• [What is needed] Beginning with the line below that contains "## P.O. Box" and ending with the line that contains "## Max. :117.00", copy every line exactly. Copy nothing else.

• [Input data]
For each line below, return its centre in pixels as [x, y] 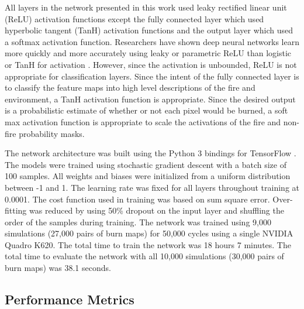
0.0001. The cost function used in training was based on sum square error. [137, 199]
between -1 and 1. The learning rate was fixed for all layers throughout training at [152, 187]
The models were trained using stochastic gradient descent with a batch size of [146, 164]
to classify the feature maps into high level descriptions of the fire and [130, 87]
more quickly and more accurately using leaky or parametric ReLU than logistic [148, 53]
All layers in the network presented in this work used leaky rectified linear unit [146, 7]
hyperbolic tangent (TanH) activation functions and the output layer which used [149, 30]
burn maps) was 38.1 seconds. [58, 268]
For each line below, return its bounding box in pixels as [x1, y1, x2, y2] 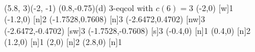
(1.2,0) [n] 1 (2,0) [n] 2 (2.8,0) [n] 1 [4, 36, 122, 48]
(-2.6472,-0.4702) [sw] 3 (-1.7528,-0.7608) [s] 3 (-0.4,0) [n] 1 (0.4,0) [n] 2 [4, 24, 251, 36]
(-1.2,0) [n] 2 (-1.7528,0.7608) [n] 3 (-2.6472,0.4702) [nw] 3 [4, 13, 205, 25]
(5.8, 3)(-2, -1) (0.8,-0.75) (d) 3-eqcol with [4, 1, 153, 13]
---
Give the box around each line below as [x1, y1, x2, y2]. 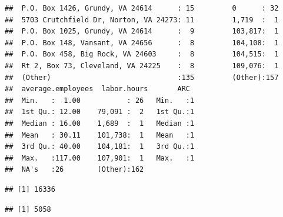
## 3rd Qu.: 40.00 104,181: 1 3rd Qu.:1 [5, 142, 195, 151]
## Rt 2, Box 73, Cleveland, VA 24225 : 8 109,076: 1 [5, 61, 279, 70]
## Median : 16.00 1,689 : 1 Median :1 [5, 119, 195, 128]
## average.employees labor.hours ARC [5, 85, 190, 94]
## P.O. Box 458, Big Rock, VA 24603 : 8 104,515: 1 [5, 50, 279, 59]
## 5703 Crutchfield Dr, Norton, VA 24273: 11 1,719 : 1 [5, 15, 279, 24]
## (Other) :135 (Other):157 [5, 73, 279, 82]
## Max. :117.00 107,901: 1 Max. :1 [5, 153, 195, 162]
==
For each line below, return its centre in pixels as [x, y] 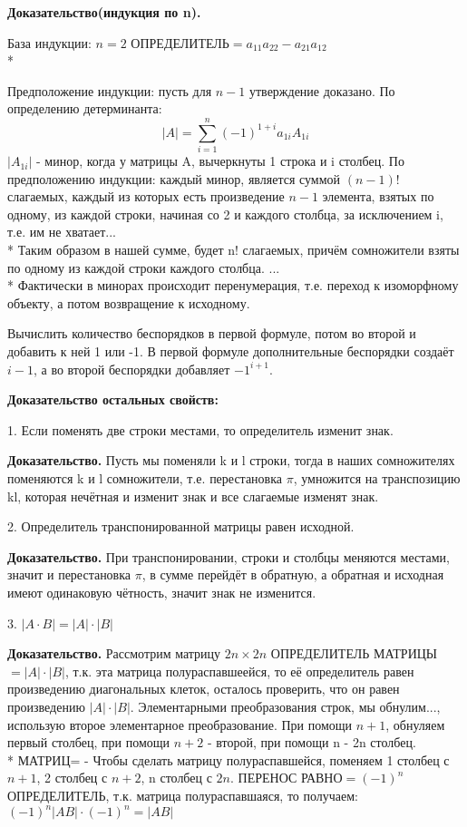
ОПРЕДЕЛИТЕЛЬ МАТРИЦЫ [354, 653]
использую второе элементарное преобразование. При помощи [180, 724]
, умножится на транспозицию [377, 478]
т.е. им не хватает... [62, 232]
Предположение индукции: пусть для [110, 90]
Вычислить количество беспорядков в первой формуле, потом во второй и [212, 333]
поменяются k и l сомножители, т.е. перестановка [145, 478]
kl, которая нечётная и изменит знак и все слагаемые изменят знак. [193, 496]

• [Problem solution]
## P.O. Box 458, Big Rock, VA 24603 : 8 104,515: 1 [5, 50, 279, 59]
## 5703 Crutchfield Dr, Norton, VA 24273: 11 1,719 : 1 [5, 15, 279, 24]
## (Other) :135 (Other):157 [5, 73, 279, 82]
## Max. :117.00 107,901: 1 Max. :1 [5, 153, 195, 162]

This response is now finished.